*** PROVIDED INFORMATION Section Begins ***

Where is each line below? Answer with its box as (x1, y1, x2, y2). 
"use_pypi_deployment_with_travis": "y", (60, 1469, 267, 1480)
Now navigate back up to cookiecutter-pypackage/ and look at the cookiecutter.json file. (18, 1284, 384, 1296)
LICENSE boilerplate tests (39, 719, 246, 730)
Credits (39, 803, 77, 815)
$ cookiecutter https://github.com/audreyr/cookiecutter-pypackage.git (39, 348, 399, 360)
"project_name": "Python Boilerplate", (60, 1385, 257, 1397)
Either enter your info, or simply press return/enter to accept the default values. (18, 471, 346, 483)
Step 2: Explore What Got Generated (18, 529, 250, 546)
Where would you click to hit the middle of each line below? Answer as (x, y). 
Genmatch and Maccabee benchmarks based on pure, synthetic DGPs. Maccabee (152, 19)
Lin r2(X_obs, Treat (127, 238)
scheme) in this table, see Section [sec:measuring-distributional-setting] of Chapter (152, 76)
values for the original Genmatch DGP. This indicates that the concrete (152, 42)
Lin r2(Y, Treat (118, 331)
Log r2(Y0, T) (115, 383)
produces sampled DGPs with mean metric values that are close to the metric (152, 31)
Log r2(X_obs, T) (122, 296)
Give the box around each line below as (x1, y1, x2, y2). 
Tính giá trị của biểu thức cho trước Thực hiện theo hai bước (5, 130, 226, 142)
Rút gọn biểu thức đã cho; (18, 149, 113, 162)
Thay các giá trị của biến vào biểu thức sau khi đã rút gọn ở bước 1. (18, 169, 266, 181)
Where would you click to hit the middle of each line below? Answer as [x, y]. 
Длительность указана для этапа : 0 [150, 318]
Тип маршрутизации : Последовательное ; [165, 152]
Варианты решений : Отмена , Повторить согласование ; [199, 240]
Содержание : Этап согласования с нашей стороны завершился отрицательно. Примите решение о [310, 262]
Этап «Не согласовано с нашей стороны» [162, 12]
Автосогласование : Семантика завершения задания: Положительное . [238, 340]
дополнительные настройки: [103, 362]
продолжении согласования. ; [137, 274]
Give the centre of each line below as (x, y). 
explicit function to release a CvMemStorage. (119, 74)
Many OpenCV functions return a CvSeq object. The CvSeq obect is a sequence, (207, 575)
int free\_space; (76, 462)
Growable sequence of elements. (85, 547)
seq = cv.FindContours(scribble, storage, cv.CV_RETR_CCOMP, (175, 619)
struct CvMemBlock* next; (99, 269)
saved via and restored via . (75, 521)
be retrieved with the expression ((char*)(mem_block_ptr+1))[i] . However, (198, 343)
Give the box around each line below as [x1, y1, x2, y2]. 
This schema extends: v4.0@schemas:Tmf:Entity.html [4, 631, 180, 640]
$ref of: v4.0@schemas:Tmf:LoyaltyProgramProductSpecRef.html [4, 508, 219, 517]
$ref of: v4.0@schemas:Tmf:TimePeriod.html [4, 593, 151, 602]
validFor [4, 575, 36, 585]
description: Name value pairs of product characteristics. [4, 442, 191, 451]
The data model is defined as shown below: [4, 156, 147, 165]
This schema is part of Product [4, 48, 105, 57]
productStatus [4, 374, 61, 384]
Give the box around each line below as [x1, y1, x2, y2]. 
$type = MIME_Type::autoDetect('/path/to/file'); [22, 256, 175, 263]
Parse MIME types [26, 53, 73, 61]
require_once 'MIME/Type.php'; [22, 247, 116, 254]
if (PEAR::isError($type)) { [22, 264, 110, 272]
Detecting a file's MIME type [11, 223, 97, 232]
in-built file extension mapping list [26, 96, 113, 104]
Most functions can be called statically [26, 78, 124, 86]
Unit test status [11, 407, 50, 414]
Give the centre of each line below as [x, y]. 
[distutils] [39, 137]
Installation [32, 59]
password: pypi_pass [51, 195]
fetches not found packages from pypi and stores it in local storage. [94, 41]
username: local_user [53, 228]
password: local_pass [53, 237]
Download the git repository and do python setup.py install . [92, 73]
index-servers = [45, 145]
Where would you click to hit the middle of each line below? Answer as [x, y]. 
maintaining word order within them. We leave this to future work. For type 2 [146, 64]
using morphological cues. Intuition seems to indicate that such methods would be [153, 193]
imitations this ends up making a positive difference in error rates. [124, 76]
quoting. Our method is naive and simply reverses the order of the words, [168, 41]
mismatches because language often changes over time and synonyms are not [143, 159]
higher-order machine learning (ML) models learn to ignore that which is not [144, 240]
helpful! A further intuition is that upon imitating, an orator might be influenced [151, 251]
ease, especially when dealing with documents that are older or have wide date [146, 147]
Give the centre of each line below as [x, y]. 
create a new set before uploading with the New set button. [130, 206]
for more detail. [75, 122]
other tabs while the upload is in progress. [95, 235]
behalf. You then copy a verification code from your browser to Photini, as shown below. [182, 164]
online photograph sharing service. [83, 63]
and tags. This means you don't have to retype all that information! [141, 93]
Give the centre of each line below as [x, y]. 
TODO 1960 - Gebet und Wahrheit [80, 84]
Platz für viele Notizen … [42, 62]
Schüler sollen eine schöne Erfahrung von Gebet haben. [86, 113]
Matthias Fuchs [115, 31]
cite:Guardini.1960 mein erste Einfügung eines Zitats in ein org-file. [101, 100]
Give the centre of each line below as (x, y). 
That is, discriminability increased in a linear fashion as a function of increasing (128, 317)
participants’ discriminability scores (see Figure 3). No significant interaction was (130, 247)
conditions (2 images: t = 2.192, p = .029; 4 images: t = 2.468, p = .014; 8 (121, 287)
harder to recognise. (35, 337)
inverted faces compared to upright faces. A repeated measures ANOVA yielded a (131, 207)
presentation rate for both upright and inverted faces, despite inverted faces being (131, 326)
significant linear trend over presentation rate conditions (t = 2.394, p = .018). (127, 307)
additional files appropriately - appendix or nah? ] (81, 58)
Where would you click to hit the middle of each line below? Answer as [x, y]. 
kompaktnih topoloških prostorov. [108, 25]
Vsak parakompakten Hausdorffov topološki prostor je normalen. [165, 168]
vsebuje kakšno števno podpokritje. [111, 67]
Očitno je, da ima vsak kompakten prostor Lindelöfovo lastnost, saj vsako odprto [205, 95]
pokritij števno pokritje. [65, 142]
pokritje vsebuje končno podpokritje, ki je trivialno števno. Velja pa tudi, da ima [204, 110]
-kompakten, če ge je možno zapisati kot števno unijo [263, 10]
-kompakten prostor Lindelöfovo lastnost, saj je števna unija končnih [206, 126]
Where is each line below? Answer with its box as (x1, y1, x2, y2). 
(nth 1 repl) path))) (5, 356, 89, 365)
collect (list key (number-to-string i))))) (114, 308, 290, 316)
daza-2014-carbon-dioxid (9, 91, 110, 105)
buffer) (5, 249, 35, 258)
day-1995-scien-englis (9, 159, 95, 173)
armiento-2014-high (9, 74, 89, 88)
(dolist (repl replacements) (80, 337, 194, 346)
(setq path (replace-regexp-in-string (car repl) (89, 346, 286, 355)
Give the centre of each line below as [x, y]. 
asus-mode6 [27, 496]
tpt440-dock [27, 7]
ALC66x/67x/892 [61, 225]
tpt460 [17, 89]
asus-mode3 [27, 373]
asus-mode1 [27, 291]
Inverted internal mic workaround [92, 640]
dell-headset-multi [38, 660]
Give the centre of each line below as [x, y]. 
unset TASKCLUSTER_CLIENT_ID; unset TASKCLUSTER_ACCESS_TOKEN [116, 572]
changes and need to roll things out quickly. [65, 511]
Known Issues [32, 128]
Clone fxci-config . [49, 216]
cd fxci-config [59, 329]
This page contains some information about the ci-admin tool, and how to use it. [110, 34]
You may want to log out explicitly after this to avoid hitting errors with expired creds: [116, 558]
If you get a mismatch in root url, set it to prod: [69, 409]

*** PROVIDED INFORMATION Section Ends ***

--- WORK ITEM ---
Please give an exact copy of the lines above, beginning with the line containing "Thay các giá" and running through the line containing "Варианты решений : Отмена", and of no other lines.

--- EXERCISE RESULT ---
Thay các giá trị của biến vào biểu thức sau khi đã rút gọn ở bước 1. (18, 169, 266, 181)
Where would you click to hit the middle of each line below? Answer as [x, y]. 
Длительность указана для этапа : 0 [150, 318]
Тип маршрутизации : Последовательное ; [165, 152]
Варианты решений : Отмена , Повторить согласование ; [199, 240]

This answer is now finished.